En er ligt veel, heel veel. Zo veel is ondertussen wel duidelijk. Geen plek op de wereld is vrij van zwerfvuil en van al het zwerfvuil op land, is blik het wijdst verspreid, gevolgd door sigarettenpeuken en papiertjes, met op de vierde plaats de plastic drankfles. Het klassement is niet wetenschappelijk afgetoetst. Het is gedestilleerd uit de miljoenen stukken afval die dit leger van vrijwillige straat-, plein- en strandjutters heeft geïnventariseerd.
Maar de statistieken sluiten opvallend nauw aan bij de persoonlijke lijst van Groot. Twintigduizend drankverpakkingen raapte hij al bij elkaar. Afgemeten aan zijn totale databank van zwerfvuil is dat veertig procent van wat hij tot nu vond. ‘Op een keer heb ik het uitgerekend’, vertelt Groot. ‘Iedere 36 meter ligt er wel een blik of een fles.’

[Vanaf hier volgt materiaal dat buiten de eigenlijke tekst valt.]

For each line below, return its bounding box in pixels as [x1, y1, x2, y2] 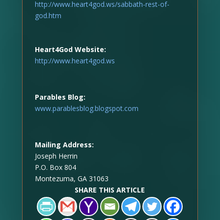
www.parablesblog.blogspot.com [34, 103, 138, 113]
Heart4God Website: [34, 44, 106, 54]
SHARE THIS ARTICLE [75, 185, 145, 194]
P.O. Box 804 [34, 162, 76, 172]
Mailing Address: [34, 139, 94, 149]
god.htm [34, 10, 61, 20]
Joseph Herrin [34, 151, 78, 161]
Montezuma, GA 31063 [34, 173, 109, 183]
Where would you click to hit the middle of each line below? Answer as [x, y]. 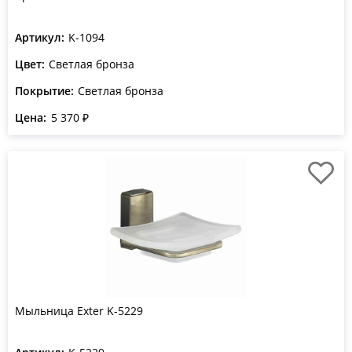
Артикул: [40, 37]
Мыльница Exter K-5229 [79, 311]
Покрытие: [44, 91]
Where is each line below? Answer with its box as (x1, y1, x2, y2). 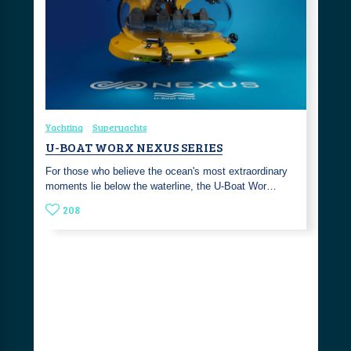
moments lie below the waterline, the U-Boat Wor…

Een trieste verspilling van bruikbare grondstoffen
Het is opvallend hoe constant die verhouding is. Ook in Vlaanderen wordt het aandeel blik en PET-flessen in het zwerfvuil op veertig procent geschat. Geschat, want exacte cijfers zijn er niet en dat maakt het debat er niet eenvoudiger op. Voor Groot is het meetresultaat van jaren afval rapen een belangrijke reden om voor statiegeld te pleiten. Veertig procent van wat in de bermen belandt, kan perfect gerecycleerd worden. Het is een trieste verspilling van bruikbare grondstoffen.

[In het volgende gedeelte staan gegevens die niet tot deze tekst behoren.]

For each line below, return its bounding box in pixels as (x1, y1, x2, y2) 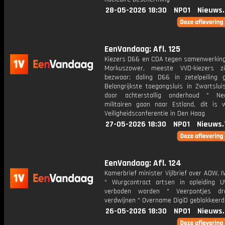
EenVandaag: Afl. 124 (104, 158, 181, 169)
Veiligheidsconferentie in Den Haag (104, 109, 205, 118)
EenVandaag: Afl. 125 (104, 44, 180, 55)

‘Natuurlijk is het geen oplossing voor al het zwerfvuil. Niemand beweert dat. Maar zeggen: we willen enkel een oplossing voor al het zwerfafval, snijdt geen hout. Dat is even onzinnig als zeggen: we zijn tegen criminaliteit, maar we doen er pas iets aan als we iets vinden om alle criminaliteit te voorkomen. Wie stemt er tegen een maatregel die veertig procent van de inbraken verhindert? Juist, ja, dan is iedereen ineens mee. Behalve als het over statiegeld gaat. Dan komen de verpakkingsproducenten altijd met hetzelfde riedeltje: meer sensibilisering, meer sorteren om te recycleren. Wel, ik kan je een ding vertellen: dat zal nooit voldoende zijn. Het is een recept dat we al meer dan dertig jaar toepassen. Mocht het doeltreffend zijn, dan liep ik toch niet elke dag afval te prikken?’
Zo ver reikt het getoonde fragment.